Ce malaise est général en Europe, la participation de la jeunesse aux protestations contre la réforme des retraites n'en est que la manifestation française. Lorsque le chômage touche 20 % des européens de 15 ans à 24 ans, comment cette classe d'âge pourrait-elle se projeter dans l'avenir ? En Grande-Bretagne le projet de hausse des frais de scolarité soutenu par le nouveau gouvernement a provoqué une émeute dans le centre de Londres. La Grèce, frappée de plein fouet par la crise, a aussi connu des affrontements violents entre jeunes et forces de l'ordre. Comment ne pas voir un lien avec les émeutes françaises de 2005 dans des banlieues où se concentrent toutes les difficultés ? Il est donc faux de faire le parallèle entre les mouvements actuels de la jeunesse en Europe et ceux de 1968. Alors que ces derniers opposaient à la réalité l'espoir d'un avenir libéré et meilleur,  leurs avatars actuels sont désabusés, lucides, voire nostalgiques.

 

La question des retraites cristallise ce malaise. Car enfin, la jeunesse d'aujourd'hui devra faire face à la situation démographique préoccupante d'une pyramide des âges en forme de losange, dont la base est plus étroite que le centre. Selon les projections démographiques d'Eurostat, l'âge moyen dans l'Union européenne passera de 39 ans à 49 ans entre 2004 et 2050. La majorité des systèmes de retraite européens étant financés par répartition, la jeunesse sera appelée à en supporter la charge pendant de longues années, et cela alors qu'elle est marginalisée économiquement.
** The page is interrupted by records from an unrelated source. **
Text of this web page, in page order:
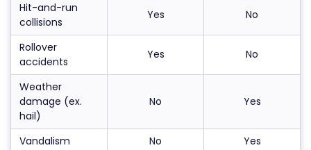
Hit-and-run
collisions
Yes No
Rollover
accidents
Yes No
Weather
damage (ex.
hail)
No Yes
Vandalism No
Yes
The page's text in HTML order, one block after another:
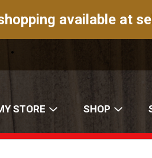
available at
STORE SHOP
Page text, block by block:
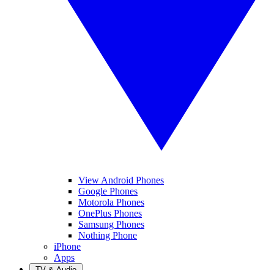
View Android Phones
Google Phones
Motorola Phones
OnePlus Phones
Samsung Phones
Nothing Phone
iPhone
Apps
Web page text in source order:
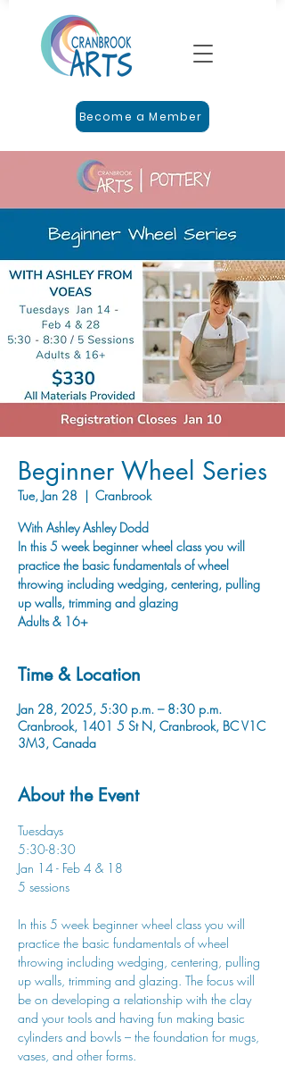
Become a Member
Beginner Wheel Series
Tue, Jan 28
  |
Cranbrook
With Ashley Ashley Dodd
In this 5 week beginner wheel class you will
practice the basic fundamentals of wheel
throwing including wedging, centering, pulling
up walls, trimming and glazing
Adults & 16+
Time & Location
Jan 28, 2025, 5:30 p.m. – 8:30 p.m.
Cranbrook, 1401 5 St N, Cranbrook, BC V1C
3M3, Canada
About the Event
Tuesdays
5:30-8:30
Jan 14 - Feb 4 & 18
5 sessions
In this 5 week beginner wheel class you will
practice the basic fundamentals of wheel
throwing including wedging, centering, pulling
up walls, trimming and glazing. The focus will
be on developing a relationship with the clay
and your tools and having fun making basic
cylinders and bowls – the foundation for mugs,
vases, and other forms.
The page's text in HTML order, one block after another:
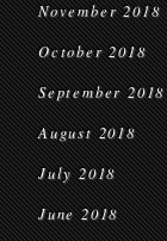
November 2018
October 2018
September 2018
August 2018
July 2018
June 2018
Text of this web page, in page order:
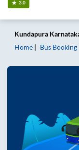
3.0
Kundapura
Home
Bus Booking
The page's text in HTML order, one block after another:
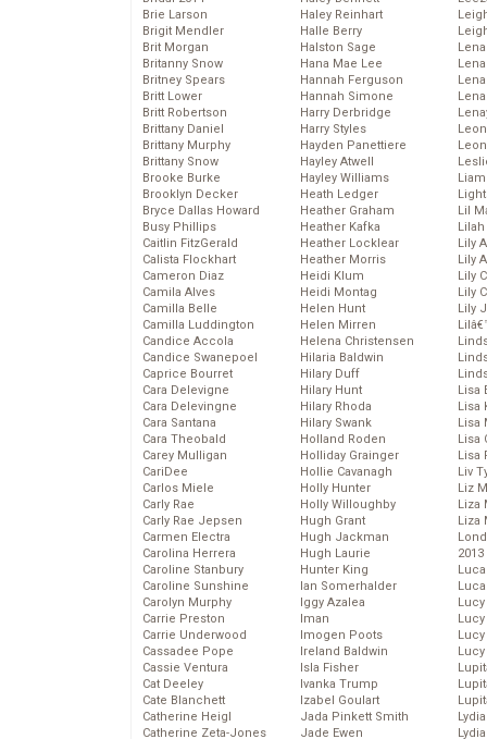
Brie Larson
Brigit Mendler
Brit Morgan
Britanny Snow
Britney Spears
Britt Lower
Britt Robertson
Brittany Daniel
Brittany Murphy
Brittany Snow
Brooke Burke
Brooklyn Decker
Bryce Dallas Howard
Busy Phillips
Caitlin FitzGerald
Calista Flockhart
Cameron Diaz
Camila Alves
Camilla Belle
Camilla Luddington
Candice Accola
Candice Swanepoel
Caprice Bourret
Cara Delevigne
Cara Delevingne
Cara Santana
Cara Theobald
Carey Mulligan
CariDee
Carlos Miele
Carly Rae
Carly Rae Jepsen
Carmen Electra
Carolina Herrera
Caroline Stanbury
Caroline Sunshine
Carolyn Murphy
Carrie Preston
Carrie Underwood
Cassadee Pope
Cassie Ventura
Cat Deeley
Cate Blanchett
Catherine Heigl
Catherine Zeta-Jones
Haley Reinhart
Halle Berry
Halston Sage
Hana Mae Lee
Hannah Ferguson
Hannah Simone
Harry Derbridge
Harry Styles
Hayden Panettiere
Hayley Atwell
Hayley Williams
Heath Ledger
Heather Graham
Heather Kafka
Heather Locklear
Heather Morris
Heidi Klum
Heidi Montag
Helen Hunt
Helen Mirren
Helena Christensen
Hilaria Baldwin
Hilary Duff
Hilary Hunt
Hilary Rhoda
Hilary Swank
Holland Roden
Holliday Grainger
Hollie Cavanagh
Holly Hunter
Holly Willoughby
Hugh Grant
Hugh Jackman
Hugh Laurie
Hunter King
Ian Somerhalder
Iggy Azalea
Iman
Imogen Poots
Ireland Baldwin
Isla Fisher
Ivanka Trump
Izabel Goulart
Jada Pinkett Smith
Jade Ewen
Lil
Lily
Lily
Lily
Lily
Lily
Lisa
Lisa
Lisa
Lisa
Lisa
Liv
Liz
Liza
Liza
2013

Il y a donc fort à craindre que la jeunesse soit la grande perdante des réformes actuelles et à venir. Puisqu'il faudrait aussi assurer la charge de la dette publique, accomplir de nouveaux efforts environnementaux tout en restant compétitifs, le tout avec une faible croissance, il n'est au fond pas anormal que la jeunesse soit inquiète, voire pessimiste. Elle est la mieux placée pour ressentir ce malaise, qui a des causes profondes.

 

Il ne s'agit bien sûr pas de se lamenter, notre situation reste enviable au regard du reste du monde ou du passé. Nous connaissons un confort matériel et une liberté d'action et de pensée inégalée. Mais il manque peut-être l'essentiel : ce rêve commun sans lequel une communauté n'a pas d'avenir et où tout sacrifice semble inutile. Pour éviter la diffusion d'un sentiment d'injustice toujours plus criant, il est donc urgent de poser la question de l'équité intergénérationnelle de nos systèmes sociaux et fiscaux. Pour rependre confiance en notre avenir, il faudra accomplir la révolution intellectuelle contenue dans l'idée certes galvaudée, mais profondément justifiée, de développement durable, c'est-à-dire d'un progrès qui ne compromette pas a priori les capacités des générations futures à poursuivre leurs propres fins.